On embedding Lambek calculus into commutative categorial grammars
- URL: http://arxiv.org/abs/2005.10058v4
- Date: Fri, 19 Nov 2021 12:04:31 GMT
- Title: On embedding Lambek calculus into commutative categorial grammars
- Authors: Sergey Slavnov
- Abstract summary: We consider tensor grammars, which are an example of commutative" grammars, based on the classical (rather than intuitionistic) linear logic.

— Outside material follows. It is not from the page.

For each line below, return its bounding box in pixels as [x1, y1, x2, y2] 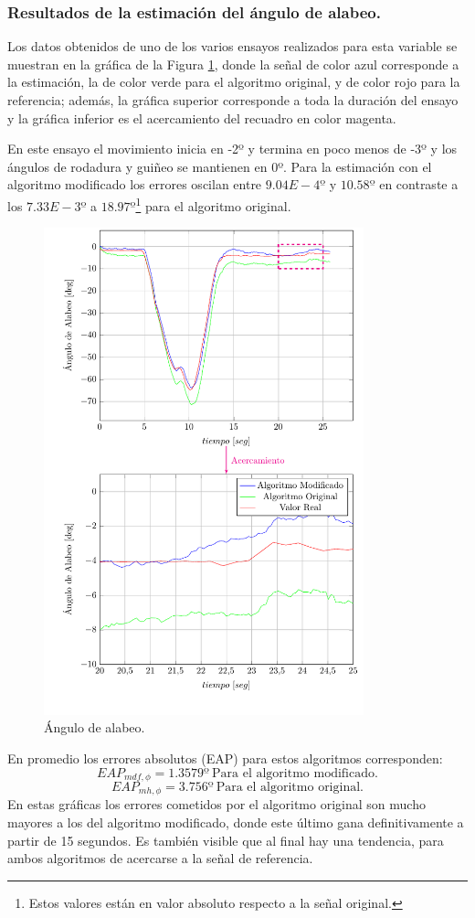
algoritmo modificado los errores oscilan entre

The basic ingredient are tensor terms, which can be seen as encoding and generalizing proof-nets.
- Score: 0.0
- License: http://creativecommons.org/licenses/by/4.0/
- Abstract: We consider tensor grammars, which are an example of \commutative" grammars,
based on the classical (rather than intuitionistic) linear logic. They can be
seen as a surface representation of abstract categorial grammars ACG in the
sense that derivations of ACG translate to derivations of tensor grammars and
this translation is isomorphic on the level of string languages. The basic
ingredient are tensor terms, which can be seen as encoding and generalizing
proof-nets. Using tensor terms makes the syntax extremely simple and a direct
geometric meaning becomes transparent. Then we address the problem of encoding
noncommutative operations in our setting. This turns out possible after
enriching the system with new unary operators. The resulting system allows
representing both ACG and Lambek grammars as conservative fragments, while the
formalism remains, as it seems to us, rather simple and intuitive.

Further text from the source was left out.